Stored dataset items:
★ ★ ★

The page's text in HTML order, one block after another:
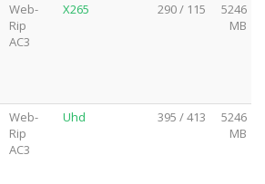
Web-
Rip
AC3
X265 290 / 115
5246
MB
Web-
Rip
AC3
Uhd 395 / 413
5246
MB

★ ★ ★

• [TASK DETAILS]: All pictures are to be dropped, and the records above returned exactly.

• [COMPLETED TASK]:
The page's text in HTML order, one block after another:
Web-
Rip
AC3
X265 290 / 115
5246
MB
Web-
Rip
AC3
Uhd 395 / 413
5246
MB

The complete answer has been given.